::: Study material :::
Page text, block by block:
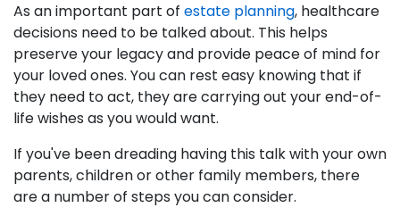
As an important part of estate planning, healthcare
decisions need to be talked about. This helps
preserve your legacy and provide peace of mind for
your loved ones. You can rest easy knowing that if
they need to act, they are carrying out your end-of-
life wishes as you would want.
If you've been dreading having this talk with your own
parents, children or other family members, there
are a number of steps you can consider.
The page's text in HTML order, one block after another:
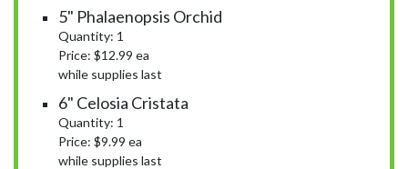
5" Phalaenopsis Orchid
Quantity: 1
Price: $12.99 ea
while supplies last
6" Celosia Cristata
Quantity: 1
Price: $9.99 ea
while supplies last
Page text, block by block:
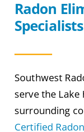
Radon
Specialists
Southwest
serve the Lake
surrounding
Certified
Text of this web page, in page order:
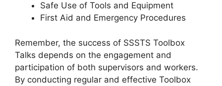
Safe Use of Tools and Equipment
First Aid and Emergency Procedures
Remember, the success of SSSTS Toolbox
Talks depends on the engagement and
participation of both supervisors and workers.
By conducting regular and effective Toolbox
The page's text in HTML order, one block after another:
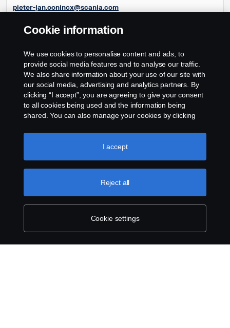
pieter-jan.oonincx@scania.com
+31 (0) 765254291
Cookie information
We use cookies to personalise content and ads, to
provide social media features and to analyse our traffic.
We also share information about your use of our site with
our social media, advertising and analytics partners. By
clicking “I accept”, you are agreeing to give your consent
to all cookies being used and the information being
shared. You can also manage your cookies by clicking
like to accept. For a more detailed explanation of how we
use cookies, please visit our cookies section, which you
Cookie settings
Reject all
I accept
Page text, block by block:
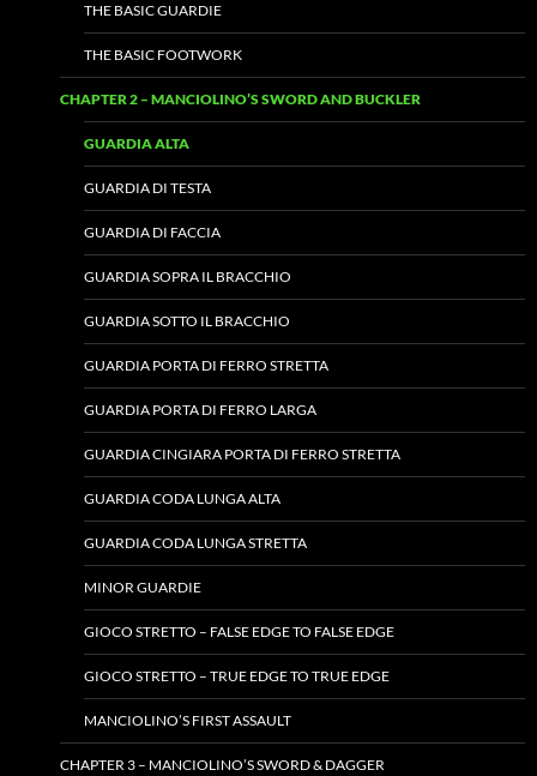
THE BASIC GUARDIE
THE BASIC FOOTWORK
CHAPTER 2 – MANCIOLINO’S SWORD AND BUCKLER
GUARDIA ALTA
GUARDIA DI TESTA
GUARDIA DI FACCIA
GUARDIA SOPRA IL BRACCHIO
GUARDIA SOTTO IL BRACCHIO
GUARDIA PORTA DI FERRO STRETTA
GUARDIA PORTA DI FERRO LARGA
GUARDIA CINGIARA PORTA DI FERRO STRETTA
GUARDIA CODA LUNGA ALTA
GUARDIA CODA LUNGA STRETTA
MINOR GUARDIE
GIOCO STRETTO – FALSE EDGE TO FALSE EDGE
GIOCO STRETTO – TRUE EDGE TO TRUE EDGE
MANCIOLINO’S FIRST ASSAULT
CHAPTER 3 – MANCIOLINO’S SWORD & DAGGER
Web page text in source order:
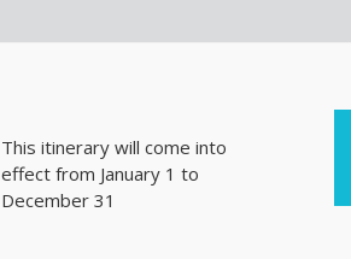
This itinerary will come into
effect from January 1 to
December 31
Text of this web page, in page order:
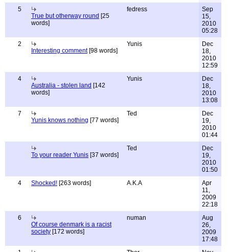
5
True but otherway round [25
words]
fedress
Sep
15,
2010
05:28
2
Interesting comment[98 words]
Yunis
Dec
18,
2010
12:59
4
Australia - stolen land [142
words]
Yunis
Dec
18,
2010
13:08
7
Yunis knows nothing [77 words]
Ted
Dec
19,
2010
01:44
To your reader Yunis [37 words]
Ted
Dec
19,
2010
01:50
4
Shocked! [263 words] A.K.A
Apr
11,
2009
22:18
6
Of course denmark is a racist
society [172 words]
numan
Aug
26,
2009
17:48
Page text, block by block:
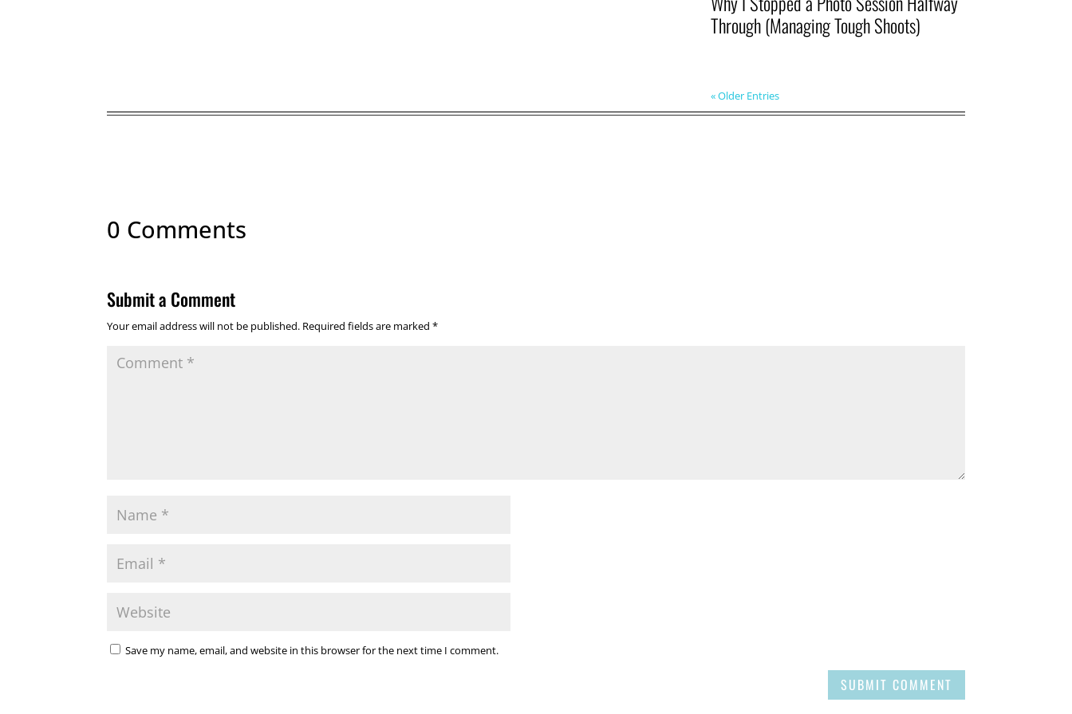
Through (Managing Tough Shoots)
« Older Entries
0 Comments
Submit a Comment
Your email address will not be published. Required fields are marked*
Save my name, email, and website in this browser for the next time I comment.
SUBMIT COMMENT
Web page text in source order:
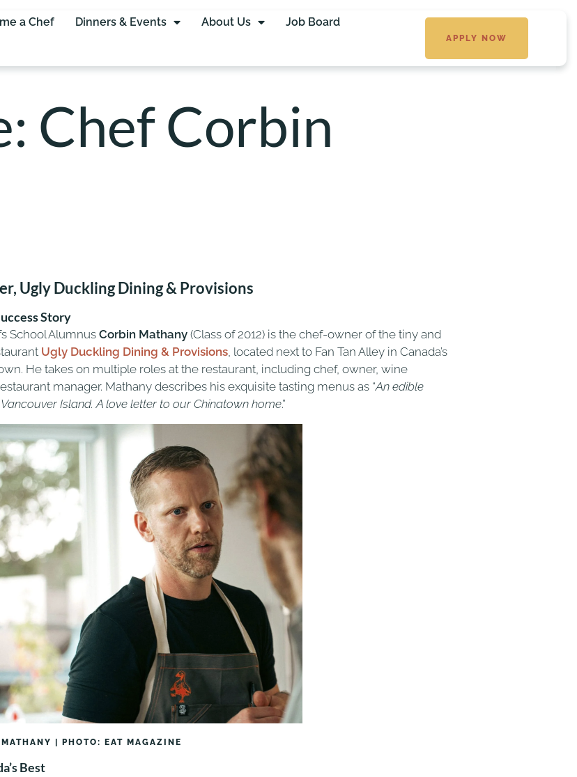
a Chef Dinners & Events About Us Job Board
APPLY NOW
Chef Corbin
Ugly Duckling Dining & Provisions
Story
School Alumnus Corbin Mathany(Class of 2012) is the chef-owner of the tiny and
Ugly Duckling Dining & Provisions, located next to Fan Tan Alley in Canada’s
He takes on multiple roles at the restaurant, including chef, owner, wine
manager. Mathany describes his exquisite tasting menus as “An edible
Island. A love letter to our Chinatown home.”
| PHOTO: EAT MAGAZINE
Best
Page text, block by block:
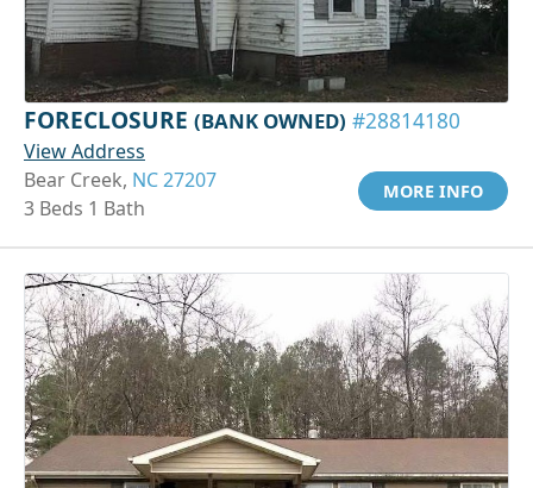
FORECLOSURE (BANK OWNED) #28814180
View Address
Bear Creek, NC 27207
3 Beds 1 Bath
MORE INFO
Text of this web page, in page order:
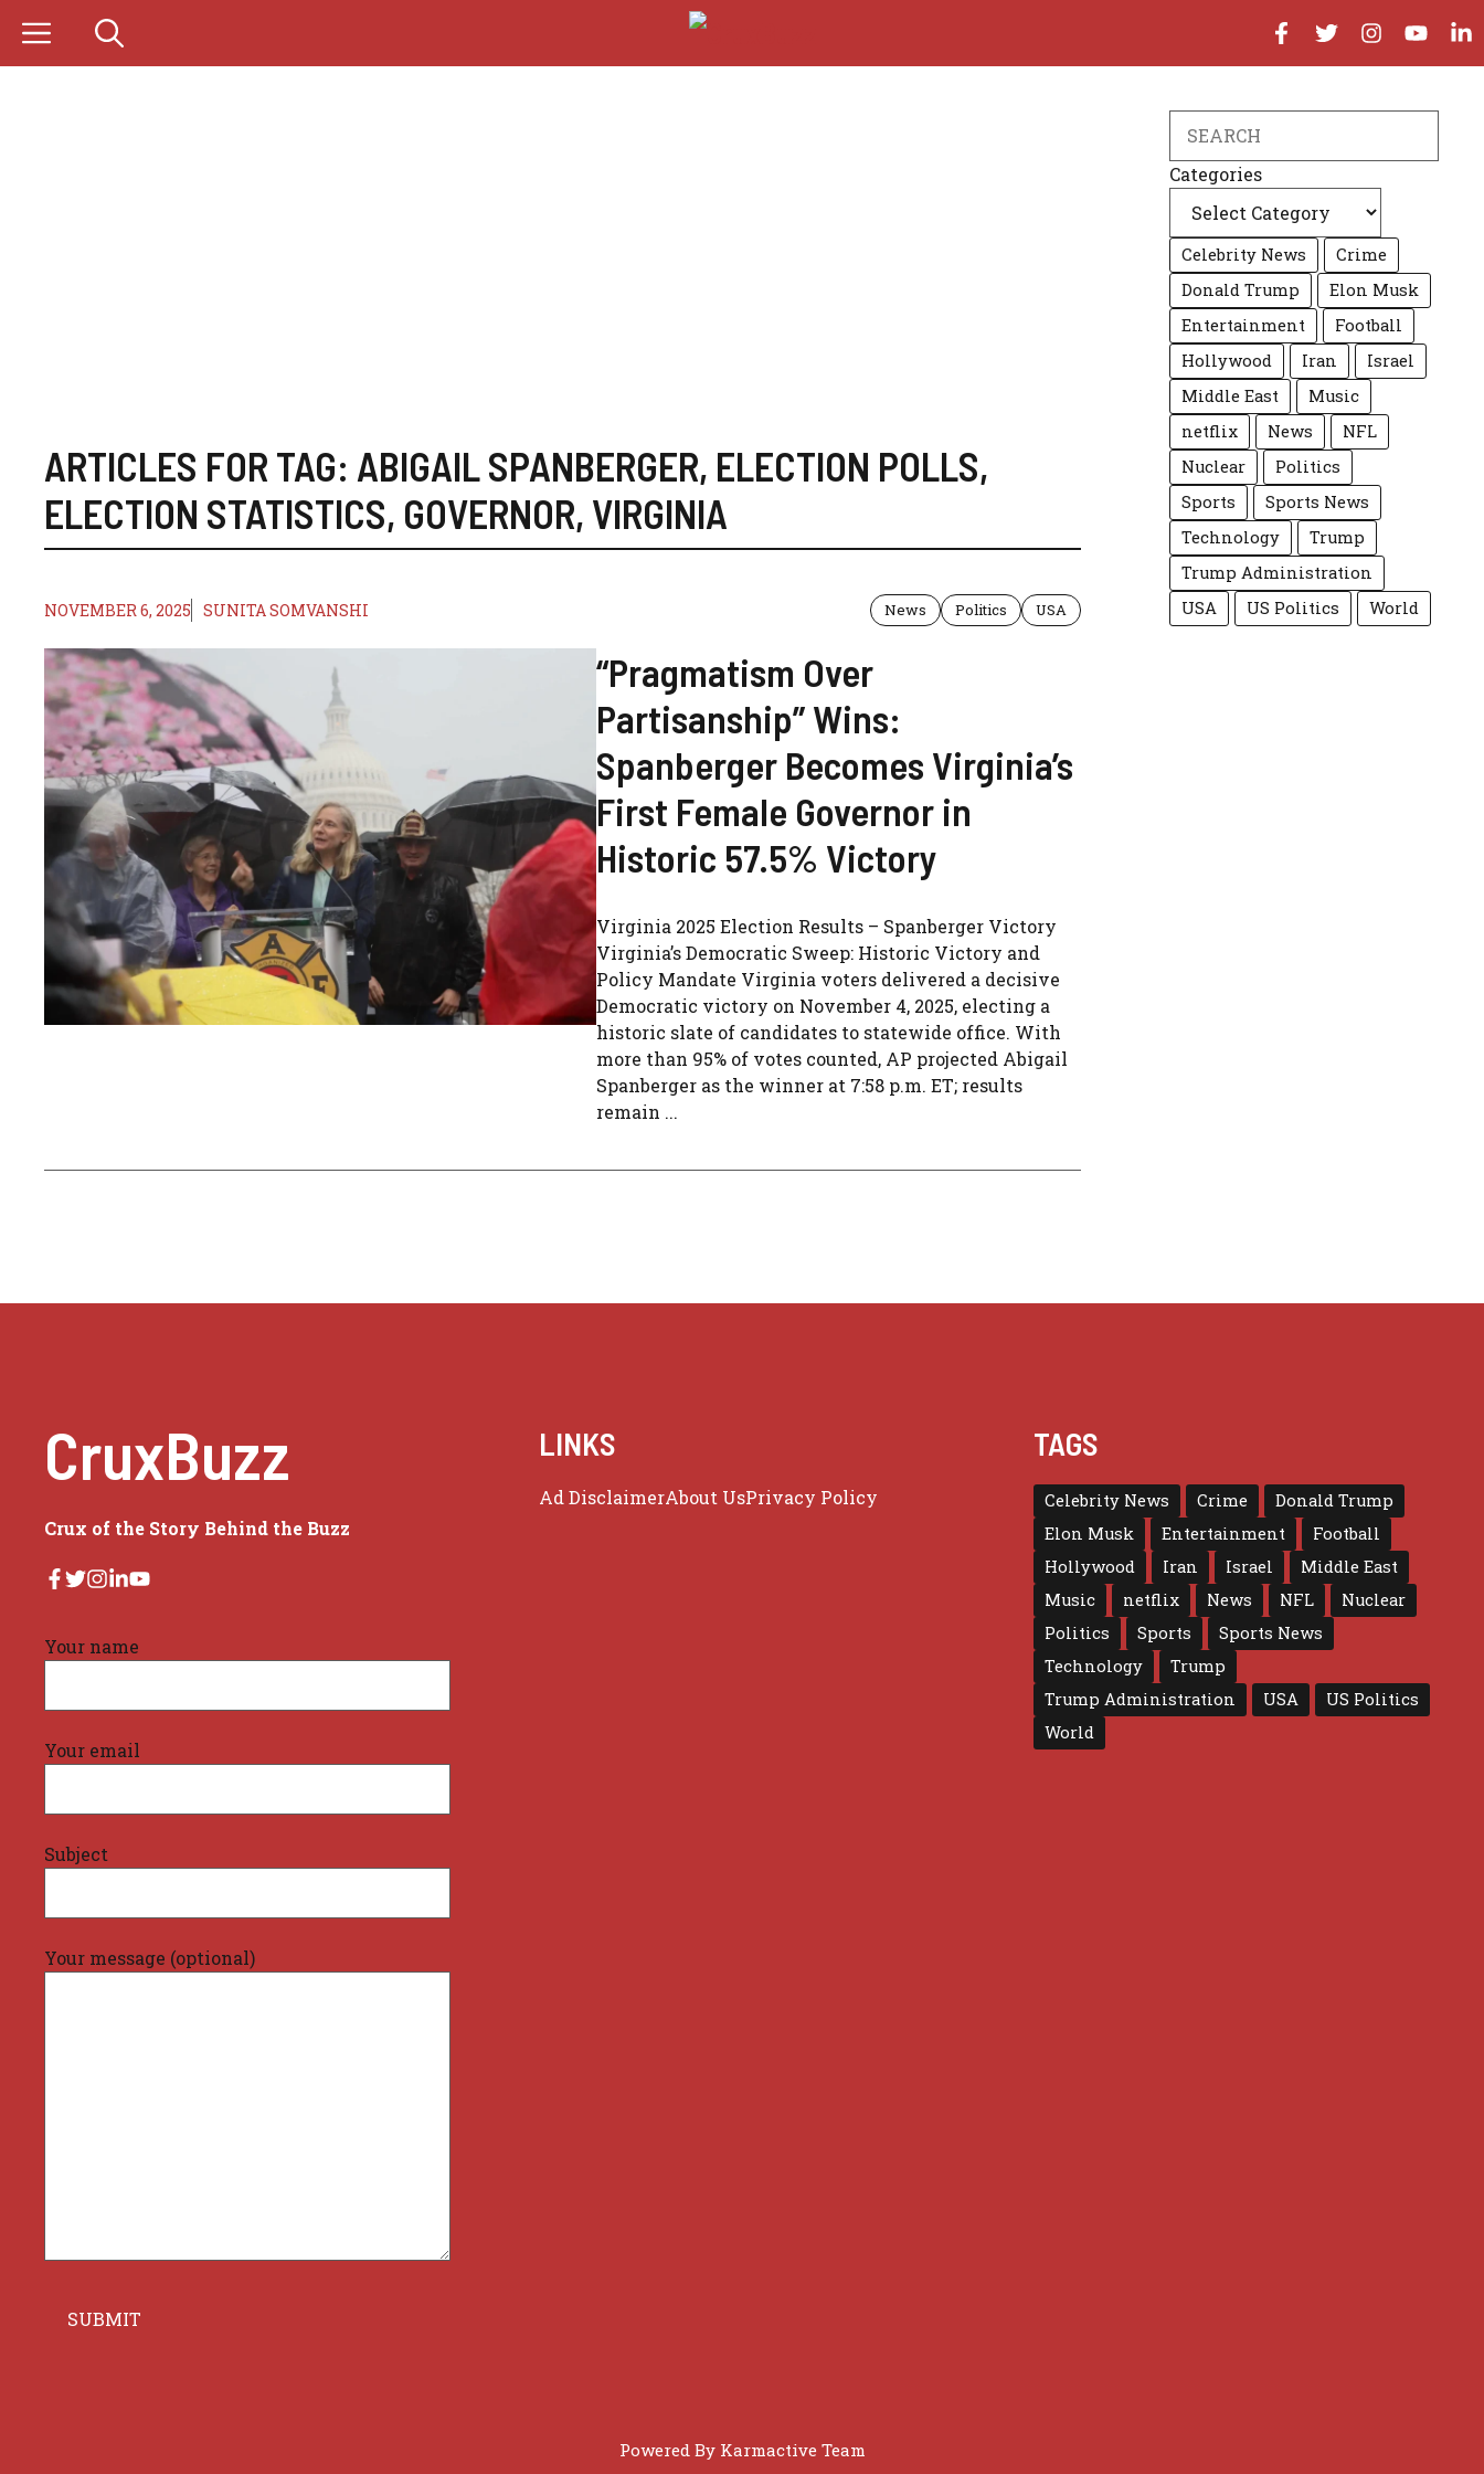
content
ARTICLES FOR TAG: ABIGAIL SPANBERGER, ELECTION POLLS,
ELECTION STATISTICS, GOVERNOR, VIRGINIA
NOVEMBER 6, 2025 SUNITA SOMVANSHI News Politics USA
“Pragmatism Over
Partisanship” Wins:
Spanberger Becomes Virginia’s
First Female Governor in
Historic 57.5% Victory
Virginia 2025 Election Results – Spanberger Victory
Virginia’s Democratic Sweep: Historic Victory and
Policy Mandate Virginia voters delivered a decisive
Democratic victory on November 4, 2025, electing a
historic slate of candidates to statewide office. With
more than 95% of votes counted, AP projected Abigail
Spanberger as the winner at 7:58 p.m. ET; results
remain ...
Categories
Celebrity News
Crime
Donald Trump
Elon Musk
Entertainment
Football
Hollywood
Iran
Israel
Middle East
Music
netflix
News
NFL
Nuclear
Politics
Sports
Sports News
Technology
Trump
Trump Administration
USA
US Politics World
CruxBuzz
Crux of the Story Behind the Buzz
Your name
Your email
Subject
Your message (optional)
LINKS
Ad DisclaimerAbout UsPrivacy Policy
TAGS
Celebrity News Crime
Donald Trump
Elon Musk
Entertainment
Football
Hollywood
Iran Israel
Middle East
Music
netflix News NFL
Nuclear
Politics
Sports
Sports News
Technology
Trump
Trump Administration
USA
US Politics
World
Powered By Karmactive Team
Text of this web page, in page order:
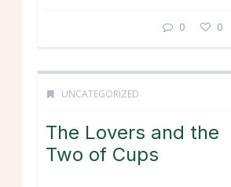
0 0
UNCATEGORIZED
The Lovers and the
Two of Cups
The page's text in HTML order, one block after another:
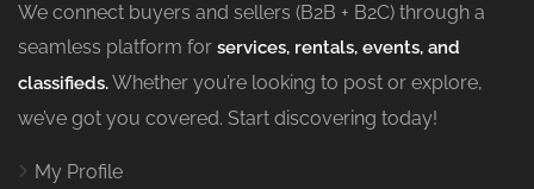
We connect buyers and sellers (B2B + B2C) through a
seamless platform for services, rentals, events, and
classifieds.Whether you’re looking to post or explore,
we’ve got you covered. Start discovering today!
My Profile
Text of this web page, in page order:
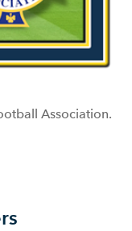
Association.
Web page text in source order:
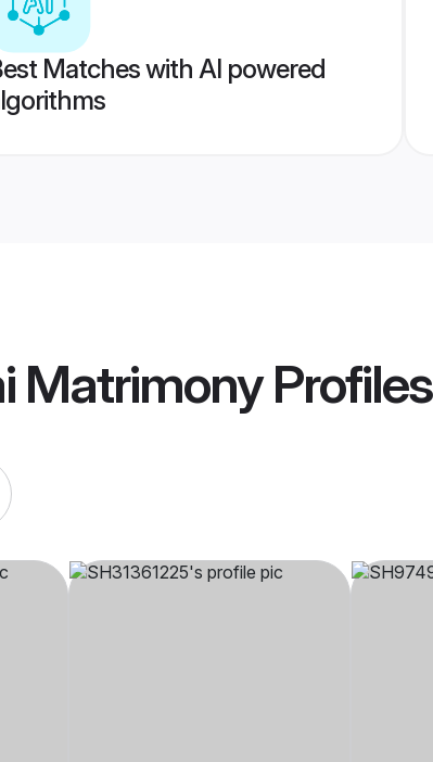
Matches with AI powered
MatrimonyProfiles
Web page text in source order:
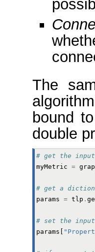
The
bound
double
# get the
myMetric =
# get a
params = tlp .
# set the
params
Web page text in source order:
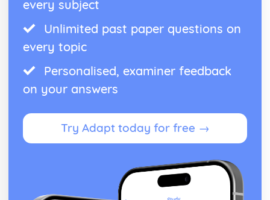
every subject
Unlimited past paper questions on
every topic
Personalised, examiner feedback
on your answers
Try Adapt today for free →
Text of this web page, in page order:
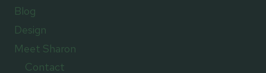
Blog
Design
Meet Sharon
Contact
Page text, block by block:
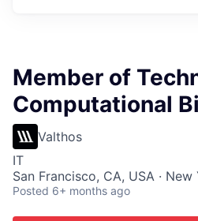
Member of
Computational
Valthos
IT
San Francisco, CA, USA · New
Posted 6+ months ago
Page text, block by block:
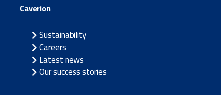
Caverion
Sustainability
Careers
Latest news
Our success stories
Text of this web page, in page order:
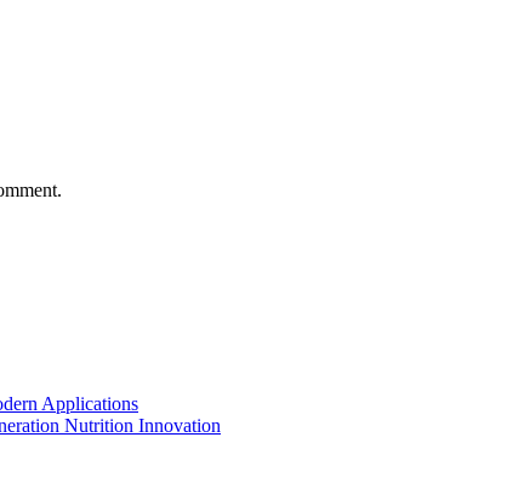
Applications
Nutrition Innovation
:::
▶ [What is being asked]
Would you report every line of the entries above containing the word "words"?

▶ [Task result]
words]
Interesting comment[98 words]
words]
Yunis knows nothing [77 words]
To your reader Yunis [37 words]
Shocked! [263 words] A.K.A
society [172 words]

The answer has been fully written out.